Sources say that apart from the standoff over CEO appointment, ZEEL’s poor financial performance and the $1.5 billion sub-licensing deal for ICC Cricket signed by the company in August 2022 with rival Star. have further miffed Sony Corp.
With Goenka wanting Sony to honor the original agreement as per which he was to serve as MD and CEO of Sony-Zee for a period of five years from the effective date, there’s a possibility of the deal falling flat after two years of negotiations and despite obtaining key regulatory approvals. According to Elara Capital, “In case Sony calls off the deal, shareholders may resort to a consortium to engage with Sony or another strategic partner post that. The deal is between two entities and Mr. Punit Goenka being the CEO of the merged co. is a part of the deal, but not a key reason or a trigger for the deal being called off. The likelihood of the deal going through remains much higher without him, as the promoter group has a stake of mere ~4% in the company, thus limiting bargaining power with shareholders, who own a large chunk of the company (77% owned by institutional holders).”

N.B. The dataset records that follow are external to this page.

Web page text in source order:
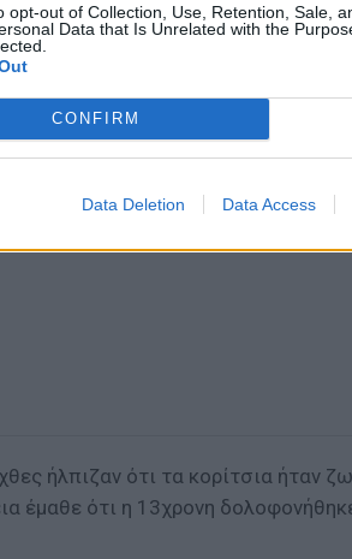
opt-out of Collection, Use, Retention, Sale,
Data that Is Unrelated with the
CONFIRM
Data Deletion Data Access
ήλπιζαν ότι τα κορίτσια ήταν
έμαθε ότι η 13χρονη
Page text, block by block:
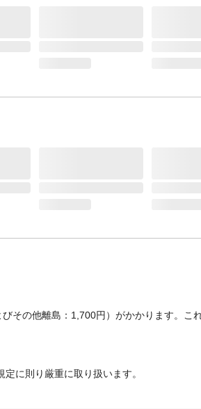
その他離島：1,700円）がかかります。こ
に則り厳重に取り扱います。
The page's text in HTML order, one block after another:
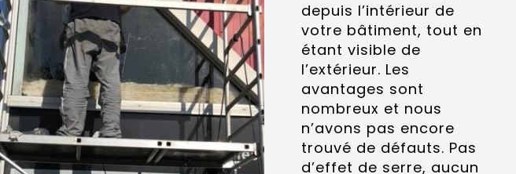
depuis l’intérieur de
votre bâtiment, tout en
étant visible de
l’extérieur. Les
avantages sont
nombreux et nous
n’avons pas encore
trouvé de défauts. Pas
d’effet de serre, aucun
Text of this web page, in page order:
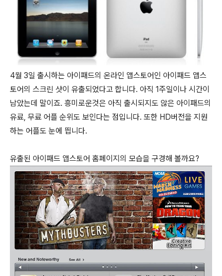
4월 3일 출시하는 아이패드의 온라인 앱스토어인 아이패드 앱스
토어의 스크린 샷이 유출되었다고 합니다. 아직 1주일이나 시간이
남았는데 말이죠. 흥미로운것은 아직 출시되지도 않은 아이패드의
유료, 무료 어플 순위도 보인다는 점입니다. 또한 HD버전을 지원
하는 어플도 눈에 띕니다.
유출된 아이패드 앱스토어 홈페이지의 모습을 구경해 볼까요?
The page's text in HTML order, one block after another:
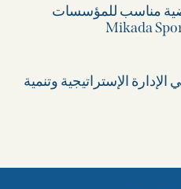
مناسب للمؤسسات
الإستراتيجية وتنمية
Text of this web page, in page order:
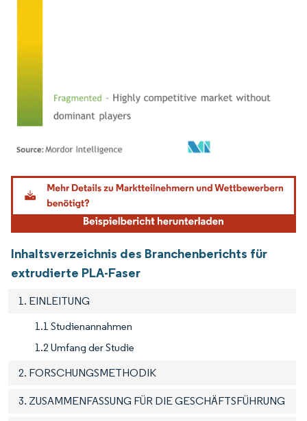
Bild © Mordor Intelligence. Wiederverwendung erfordert Namensnennung gemäß
Inhaltsverzeichnis des Branchenberichts für
extrudierte PLA-Faser
1. EINLEITUNG
1.1 Studienannahmen
1.2 Umfang der Studie
2. FORSCHUNGSMETHODIK
3. ZUSAMMENFASSUNG FÜR DIE GESCHÄFTSFÜHRUNG
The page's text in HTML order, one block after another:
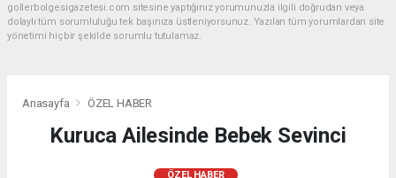
gollerbolgesigazetesi.com sitesine yaptığınız yorumunuzla ilgili doğrudan veya
dolaylı tüm sorumluluğu tek başınıza üstleniyorsunuz. Yazılan tüm yorumlardan site
yönetimi hiçbir şekilde sorumlu tutulamaz.
Anasayfa ÖZEL HABER
Kuruca Ailesinde Bebek Sevinci
ÖZEL HABER
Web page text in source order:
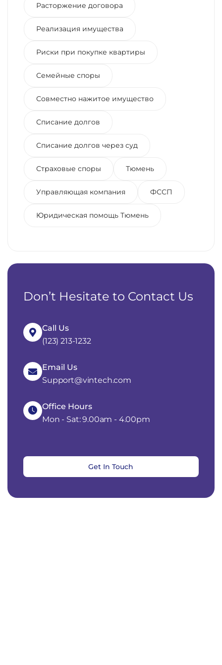
Расторжение договора
Реализация имущества
Риски при покупке квартиры
Семейные споры
Совместно нажитое имущество
Списание долгов
Списание долгов через суд
Страховые споры Тюмень
Управляющая компания ФССП
Юридическая помощь Тюмень
Don’t Hesitate to Contact Us
Call Us
(123) 213-1232
Email Us
Support@vintech.com
Office Hours
Mon - Sat: 9.00am - 4.00pm
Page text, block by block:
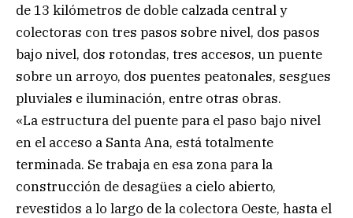
de 13 kilómetros de doble calzada central y
colectoras con tres pasos sobre nivel, dos pasos
bajo nivel, dos rotondas, tres accesos, un puente
sobre un arroyo, dos puentes peatonales, sesgues
pluviales e iluminación, entre otras obras.
«La estructura del puente para el paso bajo nivel
en el acceso a Santa Ana, está totalmente
terminada. Se trabaja en esa zona para la
construcción de desagües a cielo abierto,
revestidos a lo largo de la colectora Oeste, hasta el
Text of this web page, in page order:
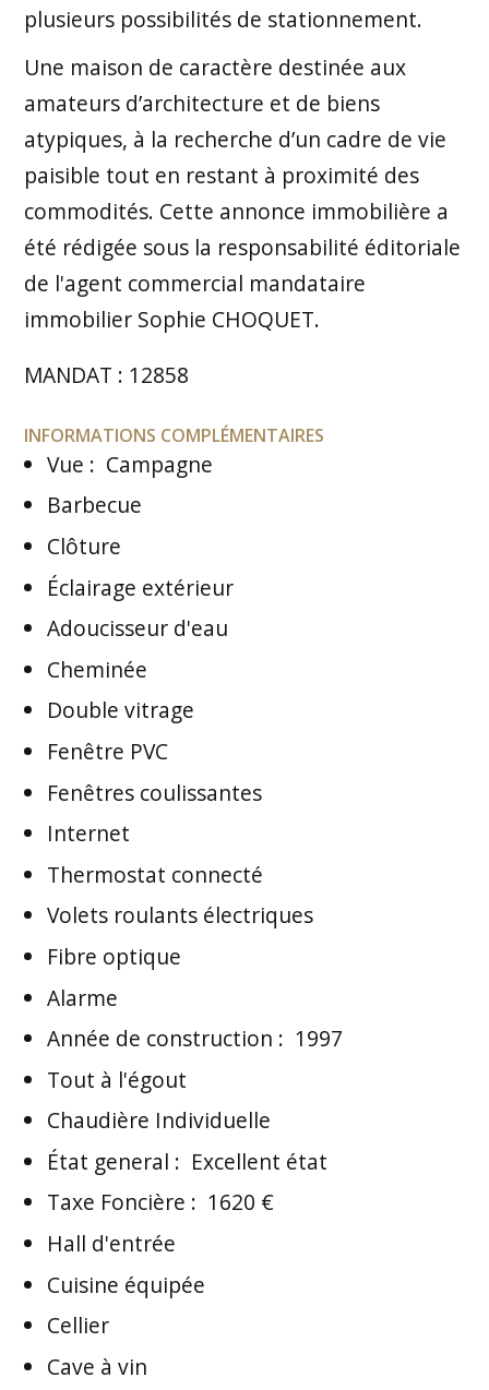
plusieurs possibilités de stationnement.
Une maison de caractère destinée aux
amateurs d’architecture et de biens
atypiques, à la recherche d’un cadre de vie
paisible tout en restant à proximité des
commodités. Cette annonce immobilière a
été rédigée sous la responsabilité éditoriale
de l'agent commercial mandataire
immobilier Sophie CHOQUET.
MANDAT : 12858
INFORMATIONS COMPLÉMENTAIRES
Vue : Campagne
Barbecue
Clôture
Éclairage extérieur
Adoucisseur d'eau
Cheminée
Double vitrage
Fenêtre PVC
Fenêtres coulissantes
Internet
Thermostat connecté
Volets roulants électriques
Fibre optique
Alarme
Année de construction : 1997
Tout à l'égout
Chaudière Individuelle
État general : Excellent état
Taxe Foncière : 1620 €
Hall d'entrée
Cuisine équipée
Cellier
Cave à vin
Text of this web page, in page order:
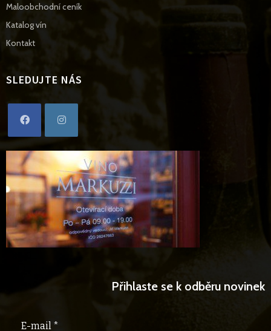
Maloobchodní ceník
Katalog vín
Kontakt
SLEDUJTE NÁS
a
new
tab
in
a
new
tab
Přihlaste se k odběru novinek
E-mail *
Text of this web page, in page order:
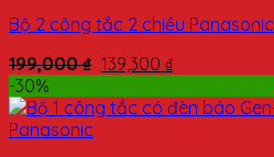
Bộ 2 công tắc 2 chiều
199,000₫ 139,300 ₫
-30%

Taurani reckons that with the Reliance-Disney merger on the horizon, the collapse of the deal will hurt both the entities even more. “Converging growth rates on the linear TV side and hefty losses on Digital will impact both Zee and Sony negatively. They will not be able to grow faster than the market on the linear TV side and on the digital side, they will struggle to scale up. It’ll be a big win for Reliance, specifically on the digital side because after acquiring IPL rights, Jio Cinema is the market leader now at least in terms of ad revenue scale. They’ve got the highest ad revenue number and viewership number compared to any other OTT platform in the country today. They will be able to compete with and pressurize other platforms like Zee5, SonyLIV if the merger does not go through.”